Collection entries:
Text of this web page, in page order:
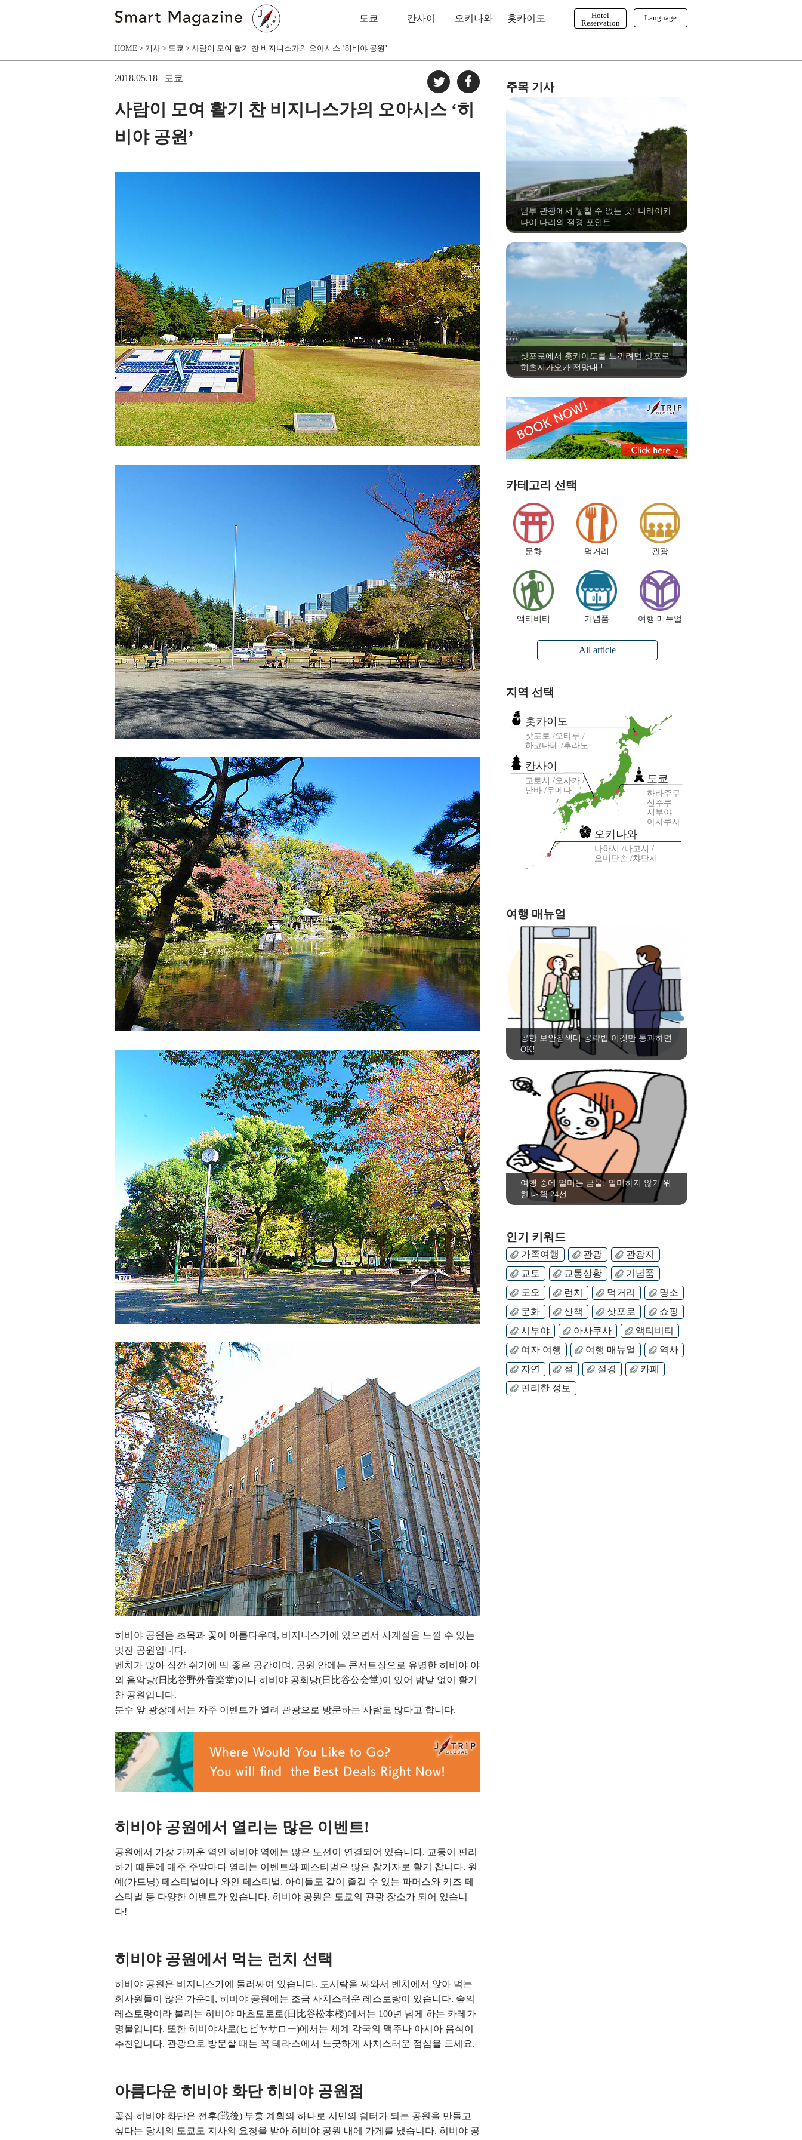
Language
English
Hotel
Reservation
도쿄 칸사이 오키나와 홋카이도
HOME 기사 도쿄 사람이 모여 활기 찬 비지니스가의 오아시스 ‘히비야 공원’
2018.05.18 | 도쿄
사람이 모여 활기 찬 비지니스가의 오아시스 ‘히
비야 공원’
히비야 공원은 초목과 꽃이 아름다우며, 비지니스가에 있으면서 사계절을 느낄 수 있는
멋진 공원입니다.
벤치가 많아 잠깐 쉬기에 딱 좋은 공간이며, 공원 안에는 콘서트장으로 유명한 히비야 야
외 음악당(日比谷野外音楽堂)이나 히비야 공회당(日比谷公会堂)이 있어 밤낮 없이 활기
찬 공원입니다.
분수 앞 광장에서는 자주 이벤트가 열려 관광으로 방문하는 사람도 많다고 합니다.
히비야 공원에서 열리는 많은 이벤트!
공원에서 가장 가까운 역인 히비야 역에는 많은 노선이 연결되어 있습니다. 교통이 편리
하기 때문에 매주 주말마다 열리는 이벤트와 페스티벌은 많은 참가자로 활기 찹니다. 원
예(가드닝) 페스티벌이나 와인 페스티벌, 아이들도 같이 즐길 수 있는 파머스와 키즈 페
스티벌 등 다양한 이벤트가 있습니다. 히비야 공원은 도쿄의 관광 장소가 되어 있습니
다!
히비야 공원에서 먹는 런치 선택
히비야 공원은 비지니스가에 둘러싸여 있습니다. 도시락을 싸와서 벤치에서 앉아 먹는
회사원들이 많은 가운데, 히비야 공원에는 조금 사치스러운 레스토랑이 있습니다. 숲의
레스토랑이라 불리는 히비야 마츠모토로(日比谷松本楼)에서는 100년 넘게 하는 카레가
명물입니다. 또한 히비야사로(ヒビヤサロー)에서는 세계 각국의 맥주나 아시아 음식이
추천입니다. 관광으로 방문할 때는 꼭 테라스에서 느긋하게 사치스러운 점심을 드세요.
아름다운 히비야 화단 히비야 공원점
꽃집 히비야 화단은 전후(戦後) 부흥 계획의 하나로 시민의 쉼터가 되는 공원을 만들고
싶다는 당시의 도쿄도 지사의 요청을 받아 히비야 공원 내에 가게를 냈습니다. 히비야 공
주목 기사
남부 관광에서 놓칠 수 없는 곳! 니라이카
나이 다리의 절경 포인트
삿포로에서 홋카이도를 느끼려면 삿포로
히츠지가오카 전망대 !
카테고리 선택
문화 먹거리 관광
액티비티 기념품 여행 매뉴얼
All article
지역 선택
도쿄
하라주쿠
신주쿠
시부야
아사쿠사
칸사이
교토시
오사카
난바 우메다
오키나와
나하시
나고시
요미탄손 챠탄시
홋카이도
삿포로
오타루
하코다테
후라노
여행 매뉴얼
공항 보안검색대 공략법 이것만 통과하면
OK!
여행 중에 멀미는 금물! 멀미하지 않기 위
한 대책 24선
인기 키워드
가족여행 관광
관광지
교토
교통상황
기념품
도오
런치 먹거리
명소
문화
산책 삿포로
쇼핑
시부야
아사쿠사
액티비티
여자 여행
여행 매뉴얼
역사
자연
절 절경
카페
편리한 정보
==
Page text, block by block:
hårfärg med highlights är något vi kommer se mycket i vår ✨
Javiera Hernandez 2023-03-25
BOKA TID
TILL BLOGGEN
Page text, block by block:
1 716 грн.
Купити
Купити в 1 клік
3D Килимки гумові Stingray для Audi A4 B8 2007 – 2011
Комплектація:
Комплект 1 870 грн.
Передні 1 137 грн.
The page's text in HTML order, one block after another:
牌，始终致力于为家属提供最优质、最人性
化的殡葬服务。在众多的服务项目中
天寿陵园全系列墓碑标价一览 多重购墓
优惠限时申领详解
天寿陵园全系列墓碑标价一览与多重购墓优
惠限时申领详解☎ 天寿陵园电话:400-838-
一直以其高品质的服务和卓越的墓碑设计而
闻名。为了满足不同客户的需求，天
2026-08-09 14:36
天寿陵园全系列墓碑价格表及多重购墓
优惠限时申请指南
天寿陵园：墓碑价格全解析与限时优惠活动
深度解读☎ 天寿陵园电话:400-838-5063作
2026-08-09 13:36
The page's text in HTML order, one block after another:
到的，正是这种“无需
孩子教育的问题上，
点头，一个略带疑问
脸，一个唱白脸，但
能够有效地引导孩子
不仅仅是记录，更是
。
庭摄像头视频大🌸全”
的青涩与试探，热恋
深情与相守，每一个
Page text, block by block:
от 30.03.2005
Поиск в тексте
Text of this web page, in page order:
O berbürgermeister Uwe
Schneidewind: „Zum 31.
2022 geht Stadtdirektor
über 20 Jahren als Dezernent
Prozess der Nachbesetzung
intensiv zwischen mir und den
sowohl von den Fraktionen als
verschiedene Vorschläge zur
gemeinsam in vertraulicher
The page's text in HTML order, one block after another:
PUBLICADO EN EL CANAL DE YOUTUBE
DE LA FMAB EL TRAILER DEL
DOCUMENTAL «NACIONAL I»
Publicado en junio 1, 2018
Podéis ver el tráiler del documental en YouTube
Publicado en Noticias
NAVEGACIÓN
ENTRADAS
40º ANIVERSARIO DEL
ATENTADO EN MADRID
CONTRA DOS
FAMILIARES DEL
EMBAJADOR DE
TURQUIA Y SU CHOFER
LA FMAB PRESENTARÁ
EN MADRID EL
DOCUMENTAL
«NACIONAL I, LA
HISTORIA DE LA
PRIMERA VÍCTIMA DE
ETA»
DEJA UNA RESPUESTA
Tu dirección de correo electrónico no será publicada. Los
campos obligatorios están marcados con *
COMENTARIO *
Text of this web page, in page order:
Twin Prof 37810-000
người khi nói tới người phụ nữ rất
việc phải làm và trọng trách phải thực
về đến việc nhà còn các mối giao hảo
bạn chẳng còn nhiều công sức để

- Assigned task -
Go line by line through the records and copy those that contain the word "있습니다".

- Your response -
공원에서 가장 가까운 역인 히비야 역에는 많은 노선이 연결되어 있습니다. 교통이 편리
스티벌 등 다양한 이벤트가 있습니다. 히비야 공원은 도쿄의 관광 장소가 되어 있습니
히비야 공원은 비지니스가에 둘러싸여 있습니다. 도시락을 싸와서 벤치에서 앉아 먹는
회사원들이 많은 가운데, 히비야 공원에는 조금 사치스러운 레스토랑이 있습니다. 숲의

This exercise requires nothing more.